In this paper, we used a basic EMD method to decompose nonstationary COP signals into IMFs, and then combined them using a trial-and-error approach to assess postural stability using MSE and MMSE analyses. In future research, we plan to analyze additional EMD methods. Recent studies have suggested that the original EMD method is prone to mode mixing and mode splitting; methods for stabilizing EMD include noise-assisted MEMD [48] or using MEMD instead of EMD [49,50]. The next stage in this investigatory process is therefore to try to verify the effects of treatment of flatfooted individuals using more-developed EMD and entropy-based methods to deepen the analysis of postural stability using COP signals. There are also other types of postural stability assessments that can be used. These COP-based measurements are a simple and effective means of assessing subtle changes in postural stability, which should be utilized in clinical practice in combination with various strategies for alleviating the symptoms of flatfoot.

5. Conclusions

The proposed entropy-based measures exhibited a clear ability to distinguish between flatfooted and normal individuals in terms of postural stability, under both eyes closed and eyes open conditions. In particular, the lower frequencies of the decomposed dynamic-sway COP time-series data collected during quiet standing facilitated the detection of differences in the ML direction.
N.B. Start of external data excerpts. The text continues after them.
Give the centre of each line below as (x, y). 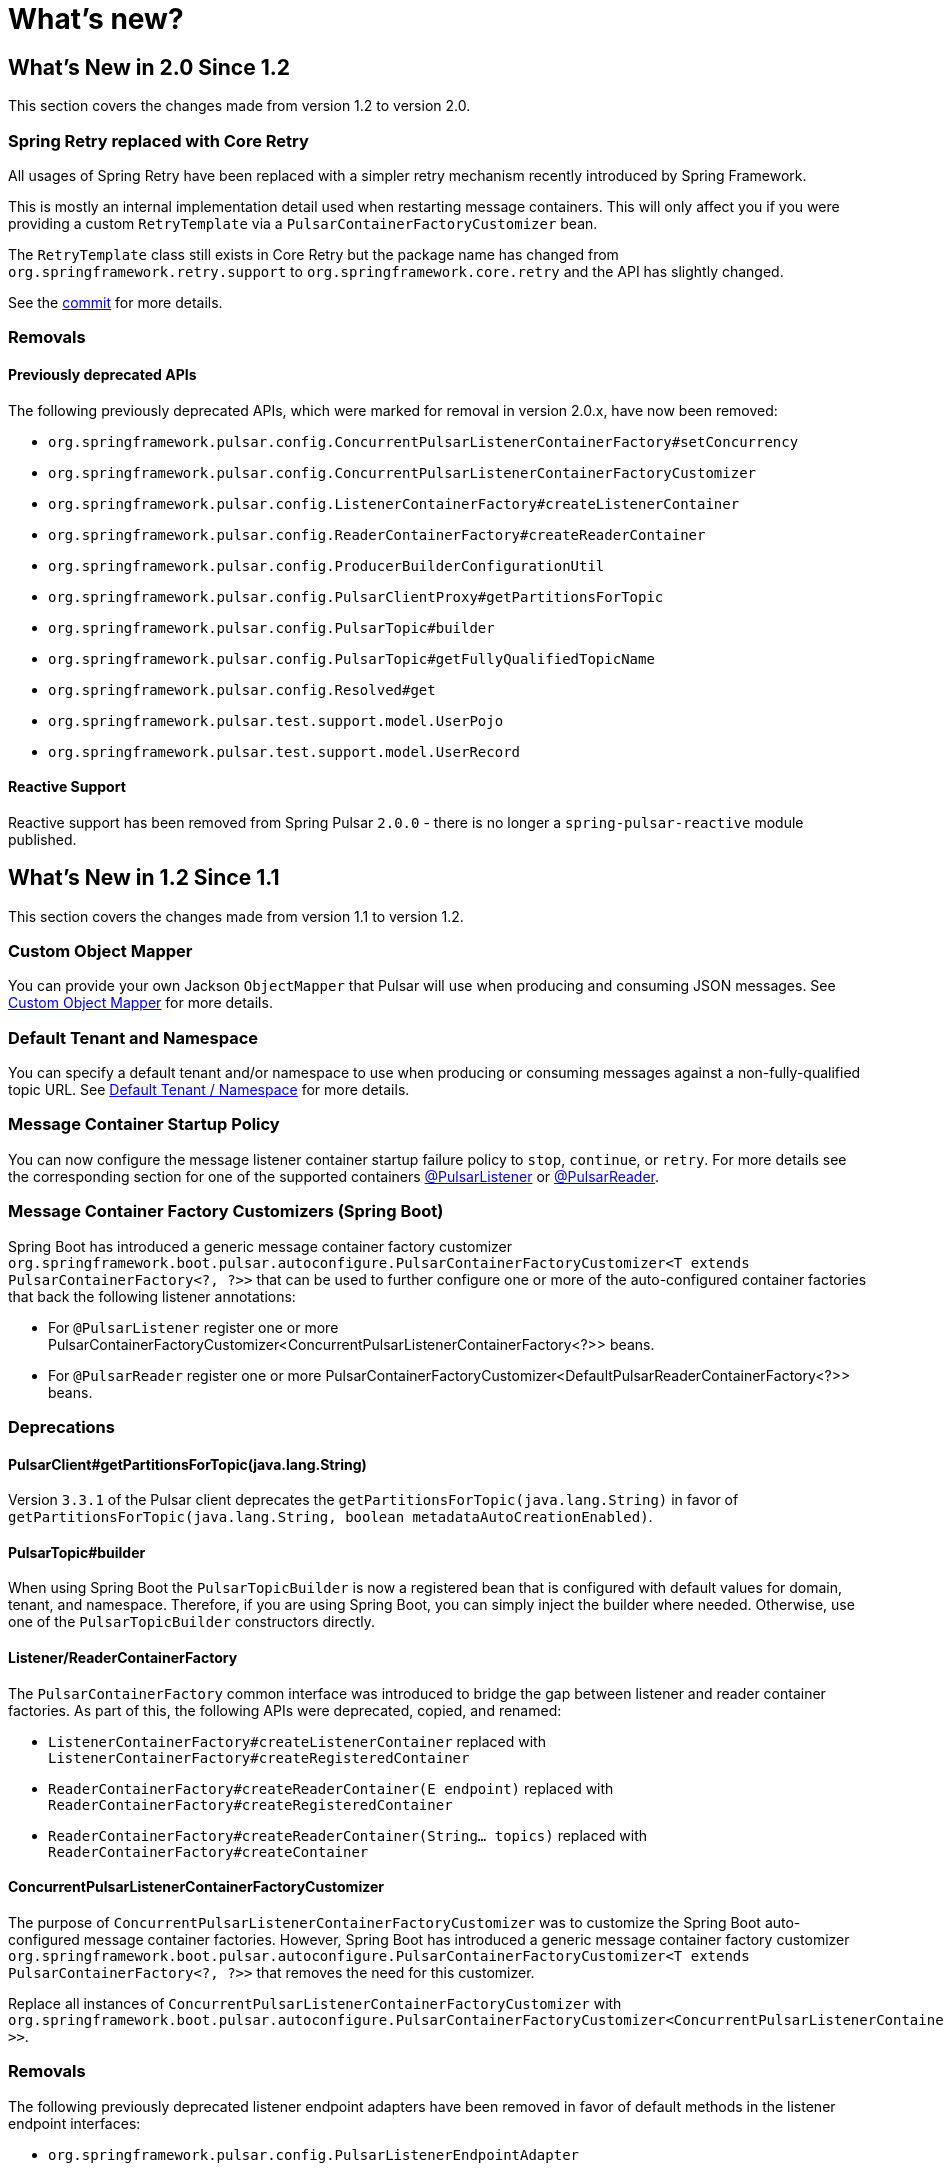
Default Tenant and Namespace (133, 1037)
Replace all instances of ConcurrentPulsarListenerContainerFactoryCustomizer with (315, 2003)
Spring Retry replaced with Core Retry (158, 140)
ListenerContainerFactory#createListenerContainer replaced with (297, 1741)
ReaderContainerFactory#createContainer (208, 1851)
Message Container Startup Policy (144, 1124)
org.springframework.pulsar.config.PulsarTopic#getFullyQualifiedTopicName (351, 658)
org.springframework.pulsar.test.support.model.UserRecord (284, 751)

In the future, we hope to develop strategies to improve the postural stability of flatfooted people. Analysis of entropy-based measures may help clinicians to identify useful strategies in physical exercise, podiatry, orthotics, splints, or shoe modifications, to improve the symptoms of geriatric foot deformities. The results of these studies may also provide directions for clinical interventions that may be effective in improving postural control in individuals with other types of abnormal foot structures.